Records provided:
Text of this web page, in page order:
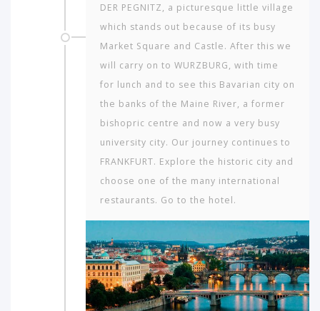
DER PEGNITZ, a picturesque little village
which stands out because of its busy
Market Square and Castle. After this we
will carry on to WURZBURG, with time
for lunch and to see this Bavarian city on
the banks of the Maine River, a former
bishopric centre and now a very busy
university city. Our journey continues to
FRANKFURT. Explore the historic city and
choose one of the many international
restaurants. Go to the hotel.
Which
continent
in
the
world
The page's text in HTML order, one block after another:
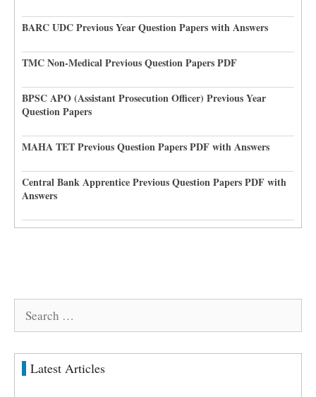
BARC UDC Previous Year Question Papers with Answers
TMC Non-Medical Previous Question Papers PDF
BPSC APO (Assistant Prosecution Officer) Previous Year
Question Papers
MAHA TET Previous Question Papers PDF with Answers
Central Bank Apprentice Previous Question Papers PDF with
Answers
Latest Articles
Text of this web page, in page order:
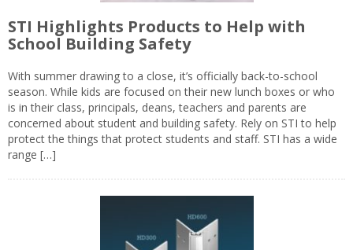
STI Highlights Products to Help with
School Building Safety
With summer drawing to a close, it’s officially back-to-school
season. While kids are focused on their new lunch boxes or who
is in their class, principals, deans, teachers and parents are
concerned about student and building safety. Rely on STI to help
protect the things that protect students and staff. STI has a wide
range […]
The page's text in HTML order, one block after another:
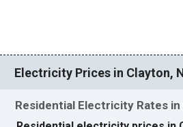
Electricity Prices in Clayton,
Residential Electricity Rates in
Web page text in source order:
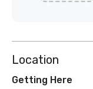
Location
Getting Here
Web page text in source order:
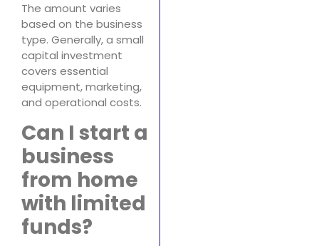
The amount varies
based on the business
type. Generally, a small
capital investment
covers essential
equipment, marketing,
and operational costs.
Can I start a
business
from home
with limited
funds?
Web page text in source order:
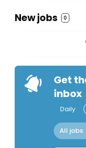
New jobs 0
Get
inbox
Daily
All jobs
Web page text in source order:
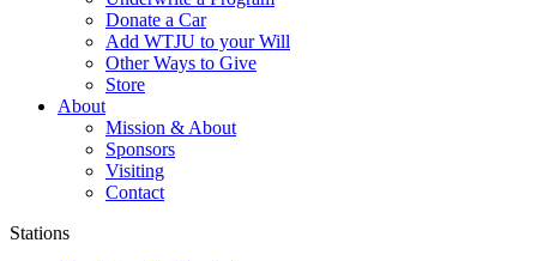
Donate a Car
Add WTJU to your Will
Other Ways to Give
Store
About
Mission & About
Sponsors
Visiting
Contact
Stations
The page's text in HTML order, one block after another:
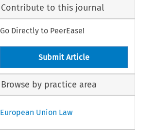
Contribute to this journal
Go Directly to PeerEase!
Submit Article
Browse by practice area
European Union Law
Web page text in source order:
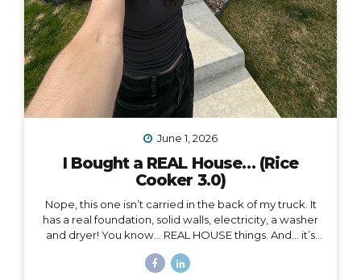
June 1, 2026
I Bought a REAL House… (Rice
Cooker 3.0)
Nope, this one isn’t carried in the back of my truck. It
has a real foundation, solid walls, electricity, a washer
and dryer! You know… REAL HOUSE things. And… it’s
something I never expected. First of all, I’m 41, and this
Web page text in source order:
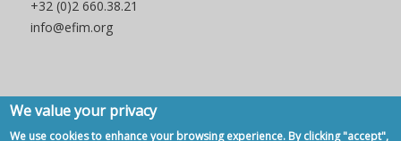
+32 (0)2 660.38.21
info@efim.org
Copyright © 2007 - 2020, European Federation of Internal Medicine -
We value your privacy
We use cookies to enhance your browsing experience. By clicking "accept",
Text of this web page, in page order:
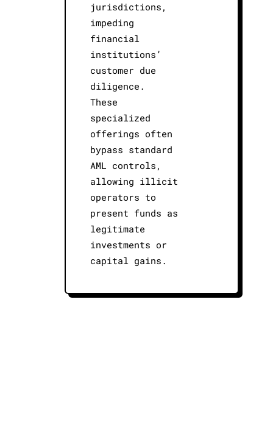
jurisdictions,
impeding
financial
institutions’
customer due
diligence.
These
specialized
offerings often
bypass standard
AML controls,
allowing illicit
operators to
present funds as
legitimate
investments or
capital gains.
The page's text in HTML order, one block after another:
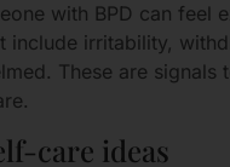
with BPD can feel
include irritability,
These are signals
care ideas
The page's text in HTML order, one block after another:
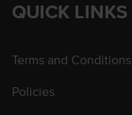
QUICK LINKS
Terms and Conditions
Policies
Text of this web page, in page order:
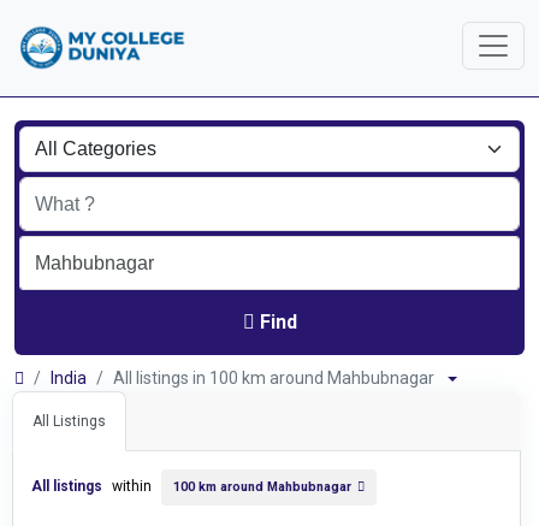
Find
India All listings in 100 km around Mahbubnagar
All Listings
All listings within 100 km around Mahbubnagar
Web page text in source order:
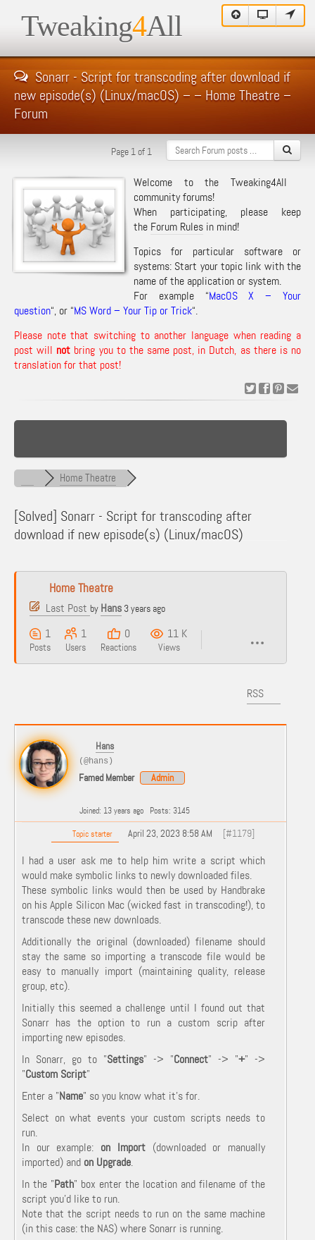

Task brief: The whole listing above is to be printed exactly; the pictures stay out.

Response area:
Text of this web page, in page order:
DER PEGNITZ, a picturesque little village
which stands out because of its busy
Market Square and Castle. After this we
will carry on to WURZBURG, with time
for lunch and to see this Bavarian city on
the banks of the Maine River, a former
bishopric centre and now a very busy
university city. Our journey continues to
FRANKFURT. Explore the historic city and
choose one of the many international
restaurants. Go to the hotel.
Which
continent
in
the
world
The page's text in HTML order, one block after another:
BARC UDC Previous Year Question Papers with Answers
TMC Non-Medical Previous Question Papers PDF
BPSC APO (Assistant Prosecution Officer) Previous Year
Question Papers
MAHA TET Previous Question Papers PDF with Answers
Central Bank Apprentice Previous Question Papers PDF with
Answers
Latest Articles
Text of this web page, in page order:
STI Highlights Products to Help with
School Building Safety
With summer drawing to a close, it’s officially back-to-school
season. While kids are focused on their new lunch boxes or who
is in their class, principals, deans, teachers and parents are
concerned about student and building safety. Rely on STI to help
protect the things that protect students and staff. STI has a wide
range […]
The page's text in HTML order, one block after another:
Electricity Prices in Clayton,
Residential Electricity Rates in
Web page text in source order:
Location
Getting Here
Web page text in source order:
The amount varies
based on the business
type. Generally, a small
capital investment
covers essential
equipment, marketing,
and operational costs.
Can I start a
business
from home
with limited
funds?
Web page text in source order:
New jobs 0
Get
inbox
Daily
All jobs
Web page text in source order:
Donate a Car
Add WTJU to your Will
Other Ways to Give
Store
About
Mission & About
Sponsors
Visiting
Contact
Stations
The page's text in HTML order, one block after another:
Contribute to this journal
Go Directly to PeerEase!
Submit Article
Browse by practice area
European Union Law
Web page text in source order:
June 1, 2026
I Bought a REAL House… (Rice
Cooker 3.0)
Nope, this one isn’t carried in the back of my truck. It
has a real foundation, solid walls, electricity, a washer
and dryer! You know… REAL HOUSE things. And… it’s
something I never expected. First of all, I’m 41, and this
Web page text in source order:
+32 (0)2 660.38.21
info@efim.org
Copyright © 2007 - 2020, European Federation of Internal Medicine -
We value your privacy
We use cookies to enhance your browsing experience. By clicking "accept",
Text of this web page, in page order:
jurisdictions,
impeding
financial
institutions’
customer due
diligence.
These
specialized
offerings often
bypass standard
AML controls,
allowing illicit
operators to
present funds as
legitimate
investments or
capital gains.
The page's text in HTML order, one block after another:
with BPD can feel
include irritability,
These are signals
care ideas
The page's text in HTML order, one block after another:
QUICK LINKS
Terms and Conditions
Policies
Text of this web page, in page order:
Find
India All listings in 100 km around Mahbubnagar
All Listings
All listings within 100 km around Mahbubnagar
Web page text in source order:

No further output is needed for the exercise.